# Does teeth grinding ALWAYS mean pain?



## goatiegirl (Jan 7, 2013)

My 2-1/2week old bottle doeling grinds her teeth all the time. She has done this ever since we got her at 4 days old.
Do some babies just do this to practice chewing cud or should I assume she is always in pain?
She has no symptoms of any problems. Temp, poo, peeing, playing all normal?


----------



## happybleats (Sep 12, 2010)

usually grinding teeth does mean pain...but if all is normal otherwise I would just keep a close eye on her...goats are funny creatures...normal is not being normal lol


----------



## milk and honey (Oct 31, 2010)

My little ones seem to often be grinding... I think they are just feeling the new teeth...They are obviously not in pain, just bouncing around...


----------



## howerygoose (Mar 14, 2013)

I had the same thing happen with one of my little girls. She grinded her teeth for about the first week. She acted totally fine other than that. I'm keeping her with her mom & thought maybe she was just stressed when I picked her up & held her. She's 3 wks old today and has totally stopped doing it.


----------



## LJH (Aug 27, 2012)

My two boers will grind their teeth a bit when they're begging for treats. I always figured it was in anticipation of something yummy? They don't do it otherwise.


----------



## goatiegirl (Jan 7, 2013)

I just heard from the breeder and of 5 more born yesterday 3 have/had breathing issues like Willow did. 1 passed away and she is taking it for a necropsy. It sure makes me worried about my Prim now. She doesn't have any breathing problems, but this teeth grinding makes me sick to my stomach! I just can't lose another!
I hope the vet has answers. I feel so bad for the breeder. She is worried about her whole herd. She brought in a leased buck this year and is wondering if he brought it a bug with him.....


----------



## Di (Jan 29, 2008)

Oh dear...that would make me nervous too. I might see if she would eat a tums, or drench some baking soda. Is she alone now? Maybe she's stressed?


----------



## happybleats (Sep 12, 2010)

Im so happy the breeder gave you a heads up..how hard it must be on her and you. is your little one eating drinking..peeing and pooping just fine still? how often is she grinding her teeth.every so often or almost all the time...is she stretching her jaw..like in a yawn? Any temp today?...


----------



## goatiegirl (Jan 7, 2013)

Yes, she is peeing, pooping, eating just fine. She grinds her teeth when she is laying in my lap or right when she wakes up. She is stretching her jaw like a yawn.
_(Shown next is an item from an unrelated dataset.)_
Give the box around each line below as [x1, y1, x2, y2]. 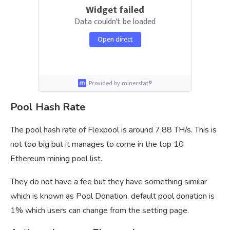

Her temp is normal.


----------



## happybleats (Sep 12, 2010)

the yawn often means discomfort as well...but if she is only doing it when she naps and relaxes after she eats she maybe trying to bring up a cud sometimes even when too young they do that..keep a close eye on her...if all else is well and she is not lathagic or crying or having fever..peeing and pooping...: ) Hope all goes well at the breeders.


----------



## ThreeHavens (Oct 20, 2011)

How scary  Sent a prayer for your little girl.


----------



## goatiegirl (Jan 7, 2013)

Well the necropsy on the other baby didn't show anything abnormal so no answer on that, but my little girl is still grinding her teeth ALOT. She has no other symptoms of anything wrong still though. If it was your doeling what would you do? Anything or still just wait and see. 
She is 3 weeks old today. Nigerian Dwarf. Drinks 6 oz of milk (goat mixed with Vit D) 4-5 times a day, peeing and pooing normal, temp 102, active but grinding her teeth when she is laying down......


----------



## happybleats (Sep 12, 2010)

I would keep an eye on her....many kids grind their teeth with no reason.....if she is acting normal..eating and drinking well...playful...I would just watch her...changes can happen very quick..


----------



## Axykatt (Feb 1, 2013)

My two babies used to grind their teeth for no reason. Since they started chewing cud the buckling has mostly stopped but the doeling still does from time to time. They are dam raised in the house, so I never worried since they are active and eat well.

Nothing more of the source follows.